Abnormal levels of stress hormones such as adrenaline and cortisol are associated with a variety of mental health disorders, including depression and post-traumatic stress disorder (PTSD). MIT researchers have now found a way to control the release of these hormones from the adrenal glands, using magnetic nanoparticles.
This approach can help scientists learn more about how hormone release affects mental health, and ultimately can offer new ways to treat hormone-related disorders, the researchers said.
“We are looking for ways we can study and ultimately treat stress disorders by modulating the function of peripheral organs, rather than doing something very invasive in the central nervous system,” said Polina Anikeeva, an MIT professor in the fields of science and engineering of materials and brain and cognitive science .
To achieve control over hormone release, Dekel Rosenfeld, an MIT-Technion postdoc in the Anikeeva group, has developed special magnetic nanoparticles that can be injected into the adrenal glands. When exposed to a weak magnetic field, the particles heat up a little, activating heat-responsive channels that trigger hormone release.

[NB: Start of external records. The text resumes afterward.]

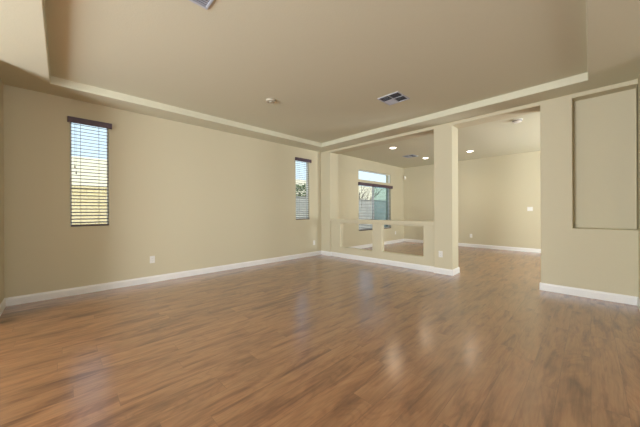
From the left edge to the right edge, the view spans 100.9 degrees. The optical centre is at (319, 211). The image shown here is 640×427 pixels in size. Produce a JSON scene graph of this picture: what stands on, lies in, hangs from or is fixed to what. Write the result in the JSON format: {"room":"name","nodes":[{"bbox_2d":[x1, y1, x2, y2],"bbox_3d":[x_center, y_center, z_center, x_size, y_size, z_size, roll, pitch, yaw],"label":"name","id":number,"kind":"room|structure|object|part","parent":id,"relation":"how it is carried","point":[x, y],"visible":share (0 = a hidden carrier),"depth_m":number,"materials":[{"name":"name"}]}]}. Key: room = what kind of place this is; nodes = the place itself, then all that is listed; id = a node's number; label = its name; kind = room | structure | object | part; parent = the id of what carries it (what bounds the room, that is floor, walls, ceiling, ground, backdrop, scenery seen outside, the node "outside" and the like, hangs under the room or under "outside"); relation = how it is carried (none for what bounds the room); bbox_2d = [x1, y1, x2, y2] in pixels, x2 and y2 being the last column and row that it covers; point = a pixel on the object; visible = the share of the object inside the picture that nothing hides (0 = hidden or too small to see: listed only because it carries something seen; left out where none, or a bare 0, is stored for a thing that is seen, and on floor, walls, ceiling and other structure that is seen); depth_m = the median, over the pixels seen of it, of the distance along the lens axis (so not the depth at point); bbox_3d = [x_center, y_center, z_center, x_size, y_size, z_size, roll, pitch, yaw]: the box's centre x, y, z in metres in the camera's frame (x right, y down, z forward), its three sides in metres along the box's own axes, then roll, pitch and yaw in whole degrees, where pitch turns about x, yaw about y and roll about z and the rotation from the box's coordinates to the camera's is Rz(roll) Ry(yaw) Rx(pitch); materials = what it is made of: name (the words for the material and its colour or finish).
{"room":"empty living room","nodes":[
{"label":"empty living room","id":0,"kind":"room"},
{"bbox_2d":[0,78,3,303],"bbox_3d":[-3.680,-0.258,2.922,0.160,3.050,0.923,0,0,-44],"label":"wall","id":1,"kind":"structure","parent":0,"point":[1,83],"depth_m":3.13,"materials":[{"name":"beige paint"}]},
{"bbox_2d":[0,298,5,315],"bbox_3d":[-3.572,1.114,2.942,0.014,0.104,0.809,0,0,-44],"label":"baseboard","id":2,"kind":"structure","parent":1,"relation":"attached to","point":[3,303],"depth_m":3.09,"materials":[{"name":"white paint"}]},
{"bbox_2d":[3,84,320,297],"bbox_3d":[-3.350,-0.260,3.834,9.966,3.050,0.120,0,0,-44],"label":"wall","id":3,"kind":"structure","parent":0,"point":[185,196],"depth_m":4.28,"materials":[{"name":"beige paint"}]},
{"bbox_2d":[70,122,108,225],"bbox_3d":[-3.361,-0.532,3.857,0.421,1.485,0.055,0,0,-44],"label":"window","id":4,"kind":"structure","parent":3,"relation":"in","point":[70,122],"depth_m":3.70,"materials":[{"name":"white plastic"}]},
{"bbox_2d":[67,116,111,226],"bbox_3d":[-3.302,-0.547,3.803,0.481,1.517,0.096,0,0,-44],"label":"window blind","id":5,"kind":"object","parent":4,"relation":"attached to","point":[71,119],"visible":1,"depth_m":3.78,"materials":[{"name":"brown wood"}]},
{"bbox_3d":[-3.392,-0.529,3.742,0.002,1.435,0.058,0,0,-44],"label":"ladder cord","id":6,"kind":"part","parent":5,"relation":"part of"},
{"bbox_3d":[-3.314,0.199,3.813,0.409,0.026,0.054,0,0,-44],"label":"rail","id":7,"kind":"part","parent":5,"relation":"part of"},
{"bbox_2d":[150,256,154,262],"bbox_3d":[-2.748,0.790,4.328,0.072,0.116,0.008,0,0,-44],"label":"wall outlet","id":8,"kind":"object","parent":3,"relation":"attached to","point":[152,258],"visible":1,"depth_m":4.33,"materials":[{"name":"white plastic"}]},
{"bbox_2d":[5,250,321,305],"bbox_3d":[-1.911,1.107,5.140,5.461,0.104,0.014,0,0,-44],"label":"baseboard","id":9,"kind":"structure","parent":3,"relation":"attached to","point":[29,298],"depth_m":4.16,"materials":[{"name":"white paint"}]},
{"bbox_2d":[301,161,307,216],"bbox_3d":[-0.489,-0.538,6.661,0.448,1.480,0.055,0,0,-44],"label":"window","id":10,"kind":"structure","parent":3,"relation":"in","point":[301,161],"depth_m":6.79,"materials":[{"name":"white plastic"}]},
{"bbox_2d":[295,157,311,219],"bbox_3d":[-0.427,-0.556,6.611,0.512,1.524,0.096,0,0,-44],"label":"window blind","id":11,"kind":"object","parent":10,"relation":"attached to","point":[297,159],"visible":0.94,"depth_m":6.60,"materials":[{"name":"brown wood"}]},
{"bbox_2d":[0,241,639,426],"bbox_3d":[1.566,1.203,1.729,14.450,0.120,10.093,0,0,-44],"label":"floor","id":12,"kind":"structure","parent":0,"point":[317,340],"depth_m":2.16,"materials":[{"name":"brown wood"}]},
{"bbox_2d":[0,0,639,167],"bbox_3d":[1.544,-1.684,1.811,14.150,0.206,9.823,0,0,-44],"label":"ceiling","id":13,"kind":"structure","parent":0,"point":[326,65],"depth_m":2.92,"materials":[{"name":"beige paint"}]},
{"bbox_2d":[189,0,213,9],"bbox_3d":[-0.934,-1.664,1.933,0.345,0.010,0.345,0,0,-44],"label":"ceiling vent","id":14,"kind":"object","parent":13,"relation":"in","point":[205,4],"visible":1,"depth_m":2.11,"materials":[{"name":"white metal"}]},
{"bbox_2d":[266,98,275,103],"bbox_3d":[-0.739,-1.649,3.962,0.150,0.042,0.150,0,0,-44],"label":"smoke detector","id":15,"kind":"object","parent":13,"relation":"attached to","point":[268,100],"visible":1,"depth_m":3.92,"materials":[{"name":"beige plastic"}]},
{"bbox_2d":[378,91,409,105],"bbox_3d":[1.092,-1.673,3.926,0.345,0.010,0.345,0,0,-44],"label":"ceiling vent","id":16,"kind":"object","parent":13,"relation":"in","point":[396,97],"visible":1,"depth_m":3.92,"materials":[{"name":"white metal"}]},
{"bbox_2d":[402,154,416,157],"bbox_3d":[2.658,-1.622,7.776,0.345,0.010,0.345,0,0,-44],"label":"ceiling vent","id":17,"kind":"object","parent":13,"relation":"in","point":[412,155],"visible":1,"depth_m":7.80,"materials":[{"name":"white metal"}]},
{"bbox_2d":[512,118,522,122],"bbox_3d":[3.517,-1.606,4.707,0.160,0.050,0.160,0,0,-44],"label":"smoke detector","id":18,"kind":"object","parent":13,"relation":"attached to","point":[518,120],"visible":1,"depth_m":4.66,"materials":[{"name":"white plastic"}]},
{"bbox_2d":[338,154,403,246],"bbox_3d":[1.723,-0.283,8.715,4.154,3.050,0.200,0,0,-44],"label":"wall","id":19,"kind":"structure","parent":0,"point":[349,167],"depth_m":8.04,"materials":[{"name":"beige paint"}]},
{"bbox_2d":[359,187,388,229],"bbox_3d":[1.784,-0.148,8.764,1.860,1.460,0.065,0,0,-44],"label":"window","id":20,"kind":"structure","parent":19,"relation":"in","point":[372,187],"depth_m":8.73,"materials":[{"name":"white plastic"}]},
{"bbox_2d":[358,182,392,230],"bbox_3d":[1.855,-0.147,8.709,1.945,1.489,0.096,0,0,-44],"label":"window blind","id":21,"kind":"object","parent":20,"relation":"attached to","point":[359,183],"visible":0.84,"depth_m":8.56,"materials":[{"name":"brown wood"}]},
{"bbox_2d":[359,170,389,182],"bbox_3d":[1.793,-1.133,8.742,1.850,0.310,0.055,0,0,-44],"label":"window","id":22,"kind":"structure","parent":19,"relation":"in","point":[359,170],"depth_m":8.94,"materials":[{"name":"white plastic"}]},
{"bbox_2d":[350,239,403,248],"bbox_3d":[1.757,1.090,8.593,3.984,0.104,0.014,0,0,-44],"label":"baseboard","id":23,"kind":"structure","parent":19,"relation":"attached to","point":[398,240],"depth_m":8.52,"materials":[{"name":"white paint"}]},
{"bbox_2d":[404,151,540,248],"bbox_3d":[5.842,-0.301,7.370,0.160,3.050,7.880,0,0,-44],"label":"wall","id":24,"kind":"structure","parent":0,"point":[495,193],"depth_m":7.97,"materials":[{"name":"beige paint"}]},
{"bbox_2d":[404,239,540,252],"bbox_3d":[5.808,1.072,7.287,0.014,0.104,7.516,0,0,-44],"label":"baseboard","id":25,"kind":"structure","parent":24,"relation":"attached to","point":[405,240],"depth_m":7.91,"materials":[{"name":"white paint"}]},
{"bbox_2d":[321,79,638,296],"bbox_3d":[3.523,-0.291,3.703,0.315,3.050,9.773,0,0,-44],"label":"wall","id":26,"kind":"structure","parent":0,"point":[589,170],"depth_m":3.64,"materials":[{"name":"beige paint"}]},
{"bbox_2d":[321,251,330,255],"bbox_3d":[0.169,1.097,6.932,0.049,0.104,0.329,0,0,-44],"label":"baseboard","id":27,"kind":"object","parent":26,"relation":"attached to","point":[322,252],"visible":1,"depth_m":6.92,"materials":[{"name":"white paint"}]},
{"bbox_2d":[330,219,433,224],"bbox_3d":[1.255,0.229,5.922,0.152,0.074,2.680,0,0,-44],"label":"trim","id":28,"kind":"structure","parent":26,"relation":"on","point":[331,220],"depth_m":5.64,"materials":[{"name":"beige paint"}]},
{"bbox_2d":[331,252,433,271],"bbox_3d":[1.256,1.092,5.923,0.123,0.104,2.661,0,0,-44],"label":"baseboard","id":29,"kind":"structure","parent":26,"relation":"attached to","point":[349,256],"depth_m":5.66,"materials":[{"name":"white paint"}]},
{"bbox_2d":[433,267,459,275],"bbox_3d":[2.351,1.087,4.909,0.343,0.104,0.348,0,0,-44],"label":"baseboard","id":30,"kind":"structure","parent":26,"relation":"attached to","point":[455,271],"depth_m":4.79,"materials":[{"name":"white paint"}]},
{"bbox_2d":[540,282,637,305],"bbox_3d":[3.615,1.082,3.605,0.329,0.104,0.920,0,0,-44],"label":"baseboard","id":31,"kind":"structure","parent":26,"relation":"attached to","point":[626,299],"depth_m":3.45,"materials":[{"name":"white paint"}]},
{"bbox_2d":[637,74,639,297],"bbox_3d":[3.645,-0.291,2.886,0.851,3.050,0.160,0,0,-44],"label":"wall","id":32,"kind":"structure","parent":0,"point":[638,87],"depth_m":3.12,"materials":[{"name":"beige paint"}]},
{"bbox_2d":[637,297,639,309],"bbox_3d":[3.550,1.082,2.909,0.737,0.104,0.014,0,0,-44],"label":"baseboard","id":33,"kind":"structure","parent":32,"relation":"attached to","point":[638,298],"depth_m":3.08,"materials":[{"name":"white paint"}]},
{"label":"outside","id":34,"kind":"structure","parent":0,"visible":0},
{"bbox_3d":[3.666,1.359,10.564,44.000,0.250,50.000,0,0,-44],"label":"ground","id":35,"kind":"structure","parent":34,"visible":0},
{"bbox_2d":[72,186,385,228],"bbox_3d":[1.102,0.325,12.398,30.900,1.840,0.240,0,0,-44],"label":"wall","id":36,"kind":"structure","parent":35,"relation":"on","point":[102,192],"depth_m":6.16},
{"bbox_2d":[72,156,385,199],"bbox_3d":[-3.670,-0.334,18.783,37.000,3.200,7.000,0,0,-44],"label":"house","id":37,"kind":"structure","parent":35,"relation":"on","point":[92,161],"depth_m":9.55,"materials":[{"name":"beige paint"}]},
{"bbox_2d":[296,183,305,195],"bbox_3d":[-0.767,-0.021,12.096,1.547,2.548,1.234,0,0,-44],"label":"leafy tree","id":38,"kind":"object","parent":35,"relation":"on","point":[302,186],"visible":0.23,"depth_m":11.97,"materials":[{"name":"green plant"}]},
{"bbox_2d":[359,179,383,199],"bbox_3d":[2.185,-0.302,15.698,3.479,3.084,2.733,0,0,-7],"label":"bare tree","id":39,"kind":"object","parent":35,"relation":"on","point":[381,179],"visible":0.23,"depth_m":15.27,"materials":[{"name":"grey plant"}]}
]}

This technique can be used to stimulate organs deep in the body with minimal invasion.
Anikeeva and Alik Widge, assistant professor of psychiatry at the University of Minnesota and former researchers at the MIT Picower Institute for Learning and Memory, are senior authors of the study. Rosenfeld is the lead author of the paper, which appears today in Progress of Science.
The Anikeeva Laboratory has previously designed several magnetic nano materials, including particles that can release drugs at the right time at certain locations in the body.
In the new study, the research team wanted to explore the idea of treating brain disorders by manipulating organs that are outside the central nervous system but affecting them through hormone release. One well-known example is the hypothalamic-pituitary-adrenal (HPA) axis, which regulates the stress response in mammals. Hormones secreted by the adrenal glands, including cortisol and adrenaline, play an important role in depression, stress, and anxiety.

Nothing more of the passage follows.